Wiring /codex-review across 16 repos so we stop reviewing every PR.

At our current PR throughput, I'm going to burn out on reviews alone, never mind actual work. We can't move at this pace while also having a human read every change. The model I want us to move toward: ask for human review when you're truly unsure about something, and let the agent reviewers handle the rest.

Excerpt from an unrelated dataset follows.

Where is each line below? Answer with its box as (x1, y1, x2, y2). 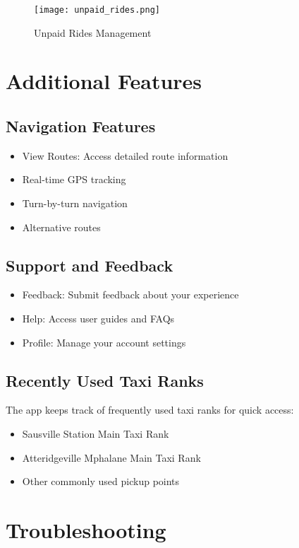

The piece I shipped to make this real was getting /codex-review wired up across every repo as an on-demand second opinion. Different model family from Claude, uncorrelated blind spots, one comment away when you want it. The work was sixteen PRs across sixteen repos to enable the GitHub Actions trigger, plus a change to our shared workflows repo to make it a first-class slash command. The conceptual work was harder: deciding that "two agent reviews and a human glance" is now an acceptable pre-merge state for routine changes, and reserving real human attention for the changes that genuinely need it. We're not all the way there. But the trajectory is clear, and I'd rather build the routing now than burn out catching up to it later.